Six Questions to Ask Before Approving an AI Project
No technology selection — just decision-making: from defining the goal to acceptance criteria and exit cost, six questions that align expectations before you commit.
Key takeaway
No technology selection — just decision-making: from defining the goal to acceptance criteria and exit cost, six questions that align expectations before you commit.

The hardest part for a decision-maker is judging whether a proposal is sound. These six questions require no technical background, yet they filter out most vague proposals.
1. Who does this today, and how long does it take?
If nobody can answer, the current state has not been measured, and any promised improvement lacks a baseline. Measure first, then discuss improvement.
2. What observable change will show it worked?
Insist on an observable outcome rather than adjectives like "more efficient." For example, "nobody compiles this sheet by hand again" is testable.
3. Which steps will still need human confirmation?

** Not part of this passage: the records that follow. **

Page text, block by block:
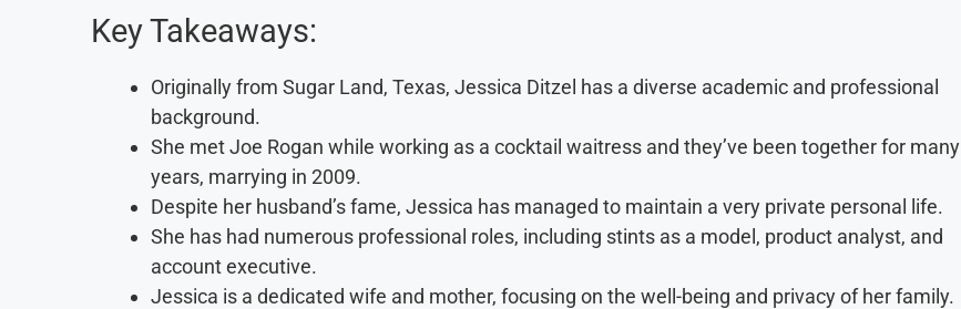
Key Takeaways:
Originally from Sugar Land, Texas, Jessica Ditzel has a diverse academic and professional
background.
She met Joe Rogan while working as a cocktail waitress and they’ve been together for many
years, marrying in 2009.
Despite her husband’s fame, Jessica has managed to maintain a very private personal life.
She has had numerous professional roles, including stints as a model, product analyst, and
account executive.
Jessica is a dedicated wife and mother, focusing on the well-being and privacy of her family.
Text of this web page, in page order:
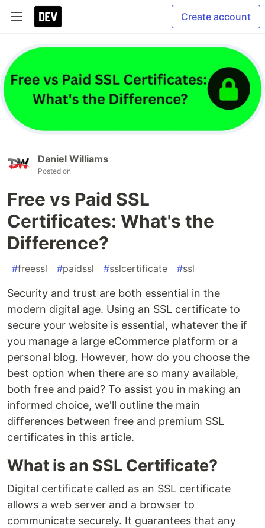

An honest proposal will name the places where human review stays. Claims of fully automatic operation with no human involvement usually mean failure cases have not been considered.
4. What happens when it goes wrong, and who notices?
Look at failure modes, not just the happy path. There must be a defined fallback and an owner, or problems accumulate until they surface expensively.
5. Where does the data live, and who can see it?
Where customer or internal information is involved, settle storage location, access scope and retention period up front — before work starts, not after launch.
6. If we stop in three months, what does it cost?
Exit cost defines your safe margin for experimentation. Whether material can be exported and whether the process can fall back to manual determine how much risk this commitment carries.
Summary
All six questions serve one purpose: converting vague expectations into testable agreements. Proposals that answer them clearly tend to succeed more often.